A First Approach
$$
\begin{align}
n\prod_{k=1}^n\left(\frac{2k-1}{2k}\right)^2
&=\frac14\prod_{k=2}^n\left(\frac{2k-1}{2k}\right)^2\frac{k}{k-1}\tag{1a}\\
&=\frac14\prod_{k=2}^n\frac{2k-1}{2k}\frac{2k-1}{2k-2}\tag{1b}\\
&=\frac14\prod_{k=2}^n\frac{\color{#C00}{k-1/2}}{\color{#090}{k}}\frac{\color{#75F}{k-1/2}}{\color{#C90}{k-1}}\tag{1c}\\
&=\frac14\color{#C00}{\frac{\Gamma(n+1/2)}{\Gamma(3/2)}}\color{#090}{\frac{\Gamma(2)}{\Gamma(n+1)}}\color{#75F}{\frac{\Gamma(n+1/2)}{\Gamma(3/2)}}\color{#C90}{\frac{\Gamma(1)}{\Gamma(n)}}\tag{1d}\\[3pt]
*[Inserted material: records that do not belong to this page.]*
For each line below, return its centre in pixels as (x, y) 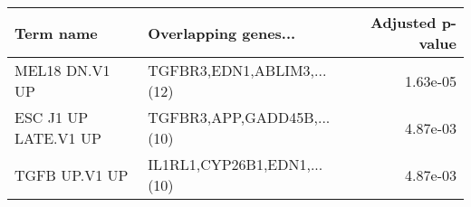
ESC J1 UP (52, 117)
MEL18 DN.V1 (62, 70)
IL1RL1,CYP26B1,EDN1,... (235, 164)
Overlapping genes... (222, 33)
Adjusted (403, 22)
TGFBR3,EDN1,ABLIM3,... (237, 70)
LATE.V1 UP (58, 138)
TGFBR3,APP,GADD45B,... (239, 117)
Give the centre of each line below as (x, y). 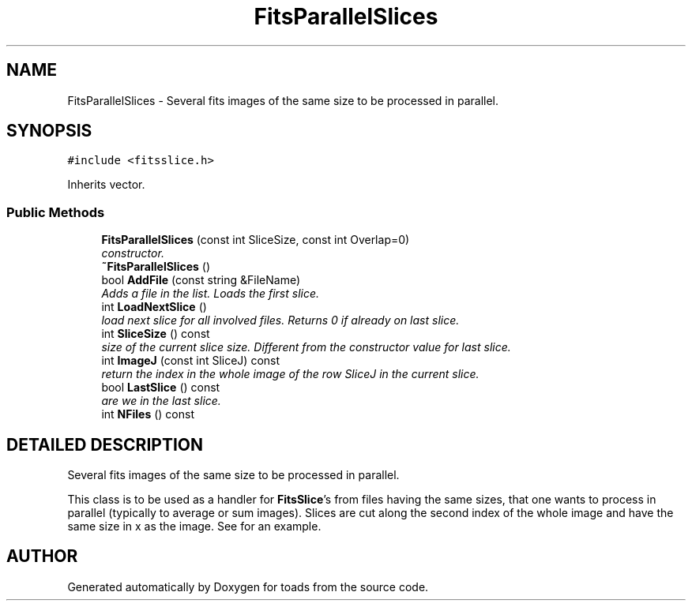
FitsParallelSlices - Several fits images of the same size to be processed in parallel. (283, 100)
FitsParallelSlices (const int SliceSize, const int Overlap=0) (256, 240)
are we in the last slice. (161, 401)
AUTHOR (42, 556)
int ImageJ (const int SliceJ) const (191, 361)
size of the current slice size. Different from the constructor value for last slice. (306, 347)
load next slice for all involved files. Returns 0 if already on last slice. (280, 320)
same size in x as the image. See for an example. (194, 526)
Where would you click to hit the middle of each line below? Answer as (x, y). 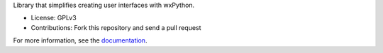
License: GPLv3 (54, 18)
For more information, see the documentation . (80, 40)
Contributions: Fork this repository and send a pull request (116, 27)
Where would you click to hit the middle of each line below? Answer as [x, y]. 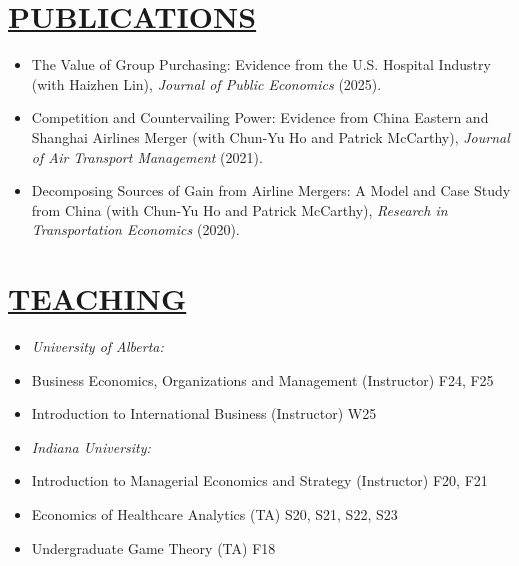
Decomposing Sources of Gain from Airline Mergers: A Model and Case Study [271, 190]
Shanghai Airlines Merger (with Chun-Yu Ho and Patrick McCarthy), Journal [270, 136]
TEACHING [97, 298]
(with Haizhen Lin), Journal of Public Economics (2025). [206, 83]
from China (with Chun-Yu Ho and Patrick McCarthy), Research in [239, 209]
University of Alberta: [97, 346]
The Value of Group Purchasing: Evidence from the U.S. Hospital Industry [261, 64]
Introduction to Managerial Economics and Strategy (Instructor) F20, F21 [259, 480]
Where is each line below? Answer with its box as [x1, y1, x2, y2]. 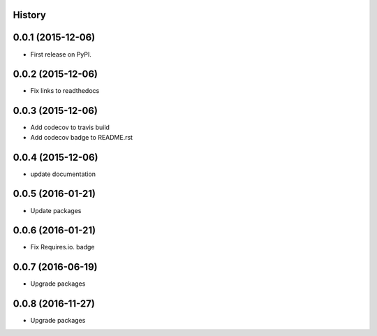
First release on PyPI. [30, 50, 92, 59]
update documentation [30, 170, 96, 178]
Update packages [30, 206, 82, 214]
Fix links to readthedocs [30, 87, 100, 95]
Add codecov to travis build [30, 123, 110, 132]
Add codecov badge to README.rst [30, 133, 133, 141]
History [13, 9, 47, 21]
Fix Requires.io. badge [30, 243, 95, 251]
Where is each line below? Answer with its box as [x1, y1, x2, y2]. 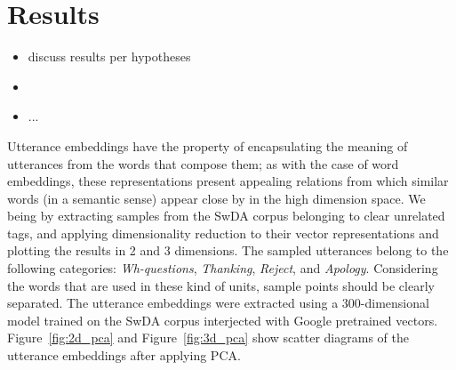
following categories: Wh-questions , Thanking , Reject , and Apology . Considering [7, 259, 438, 277]
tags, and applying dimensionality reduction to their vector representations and [7, 223, 439, 242]
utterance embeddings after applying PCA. [7, 346, 241, 365]
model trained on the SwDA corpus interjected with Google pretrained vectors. [7, 310, 438, 329]
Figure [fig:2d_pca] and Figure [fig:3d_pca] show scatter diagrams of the [7, 328, 409, 347]
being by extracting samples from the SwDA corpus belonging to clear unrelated [7, 206, 445, 225]
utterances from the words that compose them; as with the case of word [7, 154, 399, 173]
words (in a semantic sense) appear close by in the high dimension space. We [7, 189, 426, 207]
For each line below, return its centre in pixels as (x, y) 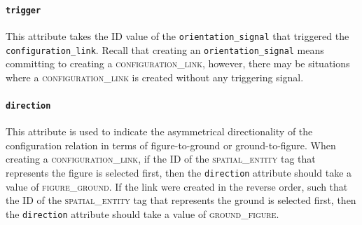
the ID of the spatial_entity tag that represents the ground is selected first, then (181, 200)
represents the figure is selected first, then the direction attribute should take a (179, 172)
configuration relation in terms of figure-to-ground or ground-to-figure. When (171, 145)
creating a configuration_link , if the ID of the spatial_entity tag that (161, 159)
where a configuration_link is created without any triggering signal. (155, 77)
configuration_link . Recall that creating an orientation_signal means (165, 49)
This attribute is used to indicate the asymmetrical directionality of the (159, 131)
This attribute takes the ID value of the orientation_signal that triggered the (177, 35)
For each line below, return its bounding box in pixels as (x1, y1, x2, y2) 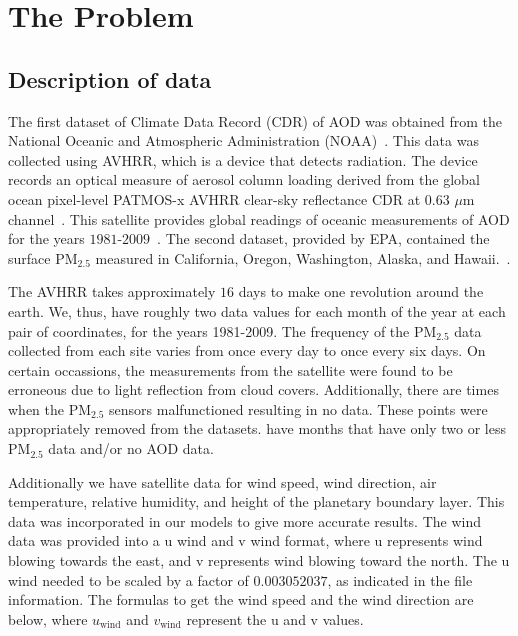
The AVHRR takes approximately (8, 281, 216, 302)
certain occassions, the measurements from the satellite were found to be (8, 359, 453, 380)
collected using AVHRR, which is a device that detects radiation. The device (8, 149, 478, 170)
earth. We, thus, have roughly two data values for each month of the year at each (8, 300, 506, 321)
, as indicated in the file (327, 569, 473, 590)
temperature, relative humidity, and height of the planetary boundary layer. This (8, 491, 505, 512)
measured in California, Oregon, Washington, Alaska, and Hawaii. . (95, 247, 511, 268)
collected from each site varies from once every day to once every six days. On (8, 340, 486, 361)
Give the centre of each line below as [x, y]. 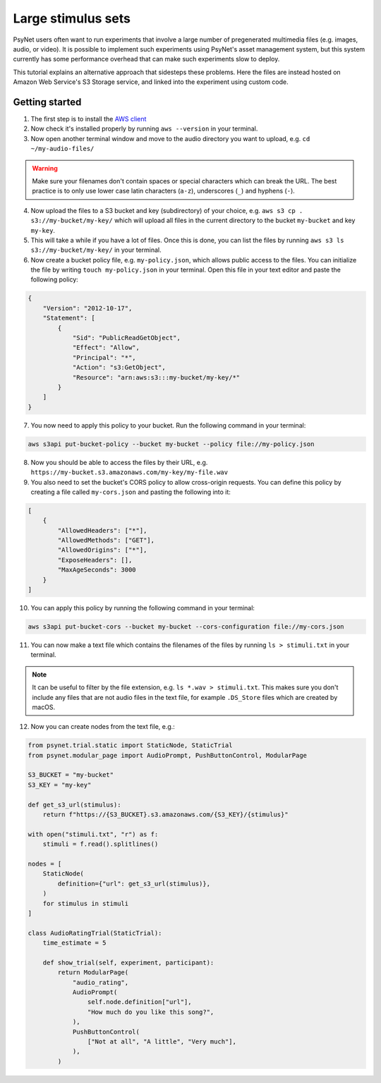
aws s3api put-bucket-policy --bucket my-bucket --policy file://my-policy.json [171, 444]
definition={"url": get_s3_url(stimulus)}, [134, 883]
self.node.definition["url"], [139, 1002]
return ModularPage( [93, 973]
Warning [45, 168]
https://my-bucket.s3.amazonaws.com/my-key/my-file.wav [129, 472]
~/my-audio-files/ [62, 149]
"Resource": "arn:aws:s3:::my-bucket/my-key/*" [156, 377]
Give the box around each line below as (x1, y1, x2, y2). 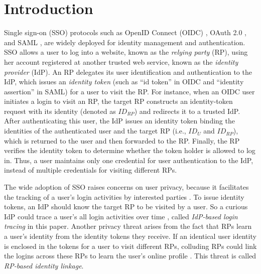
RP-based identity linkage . (4, 260, 84, 270)
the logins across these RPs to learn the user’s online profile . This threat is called (4, 250, 256, 261)
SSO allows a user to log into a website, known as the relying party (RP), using (4, 47, 248, 57)
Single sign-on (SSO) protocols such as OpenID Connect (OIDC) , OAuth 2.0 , (4, 27, 246, 38)
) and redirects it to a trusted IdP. (134, 105, 240, 116)
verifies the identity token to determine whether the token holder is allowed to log (4, 145, 255, 156)
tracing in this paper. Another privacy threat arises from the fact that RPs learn (4, 221, 252, 231)
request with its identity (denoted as (4, 105, 116, 116)
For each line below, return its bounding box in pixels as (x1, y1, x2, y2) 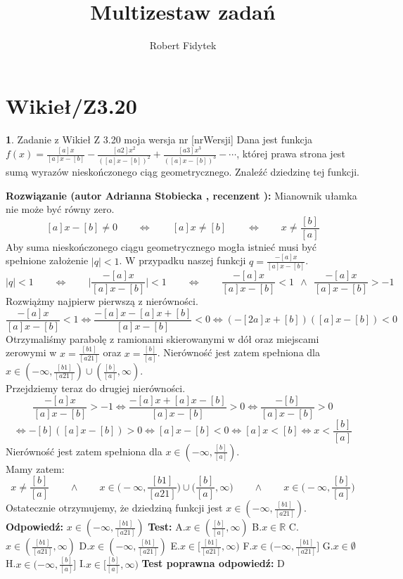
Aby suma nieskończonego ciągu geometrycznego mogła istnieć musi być (6, 239, 317, 254)
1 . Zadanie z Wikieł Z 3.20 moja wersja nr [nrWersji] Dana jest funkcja (6, 131, 313, 146)
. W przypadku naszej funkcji (119, 253, 246, 268)
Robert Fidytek (149, 38, 217, 53)
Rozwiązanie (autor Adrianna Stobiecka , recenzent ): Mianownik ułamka (6, 188, 357, 202)
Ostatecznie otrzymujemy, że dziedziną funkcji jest (6, 500, 223, 515)
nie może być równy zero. (6, 202, 115, 216)
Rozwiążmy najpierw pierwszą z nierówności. (6, 294, 198, 308)
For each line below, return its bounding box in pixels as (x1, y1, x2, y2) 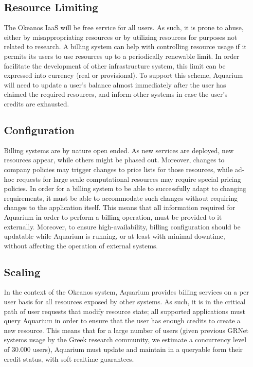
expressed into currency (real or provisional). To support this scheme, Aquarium (4, 70, 243, 80)
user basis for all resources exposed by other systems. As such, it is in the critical (4, 297, 246, 307)
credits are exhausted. (4, 98, 69, 108)
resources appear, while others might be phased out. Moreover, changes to (4, 155, 225, 165)
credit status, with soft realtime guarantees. (4, 353, 134, 364)
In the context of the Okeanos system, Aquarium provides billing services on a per (4, 287, 249, 297)
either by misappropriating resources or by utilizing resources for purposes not (4, 32, 237, 42)
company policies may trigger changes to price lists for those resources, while (4, 164, 233, 174)
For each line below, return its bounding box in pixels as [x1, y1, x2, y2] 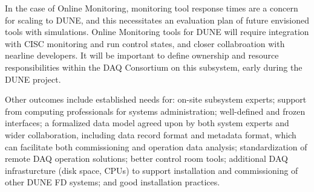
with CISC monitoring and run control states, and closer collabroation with [5, 37, 285, 50]
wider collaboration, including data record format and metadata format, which [5, 128, 296, 141]
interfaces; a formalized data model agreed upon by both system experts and [5, 117, 289, 129]
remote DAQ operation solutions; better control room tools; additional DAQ [5, 152, 288, 165]
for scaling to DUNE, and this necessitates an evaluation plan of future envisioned [5, 13, 310, 26]
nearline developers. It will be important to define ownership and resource [5, 49, 279, 62]
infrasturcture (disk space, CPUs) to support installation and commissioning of [5, 164, 298, 176]
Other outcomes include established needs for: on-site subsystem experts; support [5, 93, 307, 106]

&=\frac1\pi\frac{\Gamma(n+1/2)^2}{\Gamma(n+1)\,\Gamma(n)}\tag{1e}\\[3pt]
&\le\frac1\pi\tag{1f}
\end{align}
$$
Explanation:
$\text{(1a)}$: pull the $k=1$ term out front and bring $n$ inside as a telescoping product
$\text{(1b)}$: rearrange terms
$\text{(1c)}$: divide numerator and denominator by $2$
$\text{(1d)}$: write the products as ratios of the Gamma function, using $\Gamma(x+1)=x\,\Gamma(x)$
$\text{(1e)}$: collect terms using $\Gamma(1)=\Gamma(2)=1$ and $\Gamma(3/2)=\sqrt\pi/2$
$\text{(1f)}$: $\Gamma(x)$ is log-convex
Thus, we get the stronger
$$
\prod_{k=1}^n\frac{2k-1}{2k}\le\frac1{\sqrt{\pi n}}\tag2
$$
A Slightly Simpler Approach with a Better Bound
$$
\begin{align}
\prod_{k=1}^n\frac{2k-1}{2k}
&=\prod_{k=1}^n\frac{(2k-1)2k}{4k^2}\tag{3a}\\
&=\frac1{4^n}\binom{2n}{n}\tag{3b}\\
&\le\frac1{\sqrt{\pi\!\left(n+\frac14\right)}}\tag{3c}
\end{align}
$$
Explanation:
$\text{(3a)}$: multiply numerator and denominator by $2k$
$\text{(3b)}$: $\prod\limits_{k=1}^n(2k-1)2k=(2n)!$ and $\prod\limits_{k=1}^n2k=2^nn!$
$\text{(3c)}$: inequality $(9)$ from this answer
In fact, using inequality $(10)$ from this answer, we get
$$
\frac1{\sqrt{\pi\!\left(n+\frac13\right)}}\le\prod_{k=1}^n\frac{2k-1}{2k}\le\frac1{\sqrt{\pi\!\left(n+\frac14\right)}}\tag4
$$